Amazon Redshift Spectrum bases its billing on the amount of data scanned, rounded to the nearest megabyte, with a 10 MB minimum per query. So if you scanned one terabyte of data, you would be charged $5.
Amazon Redshift's Concurrency Scaling is a feature that automatically adds temporary capacity to ensure consistently fast performance, even during peak usage with numerous concurrent queries and users. This scalable capability eliminates manual resource management, has no upfront costs, and does not charge for transient clusters' startup or shutdown time.
You can accumulate one hour of Concurrency Scaling cluster credits every 24 hours while your main cluster runs. If your usage exceeds the free credits, you are billed the per-second on-demand rate for the Concurrency Scaling cluster, with a minimum charge per activation.
The number and type of nodes in your Amazon Redshift cluster determine this rate. However, with Amazon Redshift Serverless, resources automatically scale up and down based on workload needs, and there are no separate charges for concurrency scaling. The pricing for concurrency scaling in US East per second ranges from $0.00024 to $0.00362.

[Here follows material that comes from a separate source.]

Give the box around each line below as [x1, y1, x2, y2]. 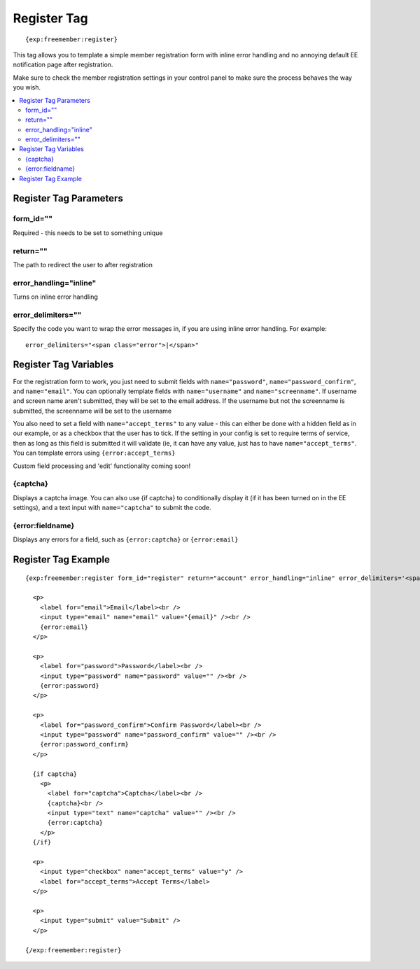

Amazon Redshift provides automatic backups for your data warehouse at no additional cost. While these backups are sufficient for most scenarios, taking manual snapshots at specific points in time can be beneficial. The storage pricing bases these additional backups on standard Amazon S3 prices for clusters using RA3 node types. For clusters using DC nodes, manual backup storage exceeding the specified rates are charged at standard S3 rates.
Amazon does offer other backup alternatives, such as Amazon S3 Backup and Amazon Redshift Cluster Snapshot.
Each backup option gives you the choice of warm and cold storage. Warm storage lets you access your data fast, which is ideal for data you want to access daily. Cold storage gives you slower access to your data and is more used for archived data that isn’t often needed. Pricing for Amazon backup storage in US Ohio ranges from $0.01 to $0.10 per GB per month.
Reserved Instances offer significant cost savings for steady-state production workloads compared to on-demand pricing. Customers typically purchase Reserved Instances after validating their production configurations through experiments and proof-of-concepts.
By committing to a one- or three-year term, you can benefit from substantial discounts over on-demand rates, with pricing specific to the purchased node type. Reserved Instances include additional data copies, backup, durability, availability, security, monitoring, and maintenance services.
There are three pricing options available: No Upfront, Partial Upfront, and All Upfront. While Reserved Instances are not used to create data warehouse clusters, the associated upfront and monthly fees apply regardless of cluster status.
Redshift ML helps data analysts and database developers to create, train, and apply machine learning models using SQL commands familiar to Redshift data warehouses. You get access to Amazon SageMaker, a fully managed machine learning service where you can use SQL statements to create and train Amazon SageMaker machine learning models from your AWS Redshift data to make predictions.
Redshift ML provides two free CREATE MODEL requests per month for two months, with up to 100,000 cells per request. Beyond that, you get charged for the number of cells, starting from $20 per million cells.
Understanding the pricing of Amazon Redshift is crucial for optimizing costs and maximizing the benefits of its features. Redshift offers different pricing models, and comprehending each aspect will enable you to make informed decisions regarding workloads, compute resources, storage, and overall spend.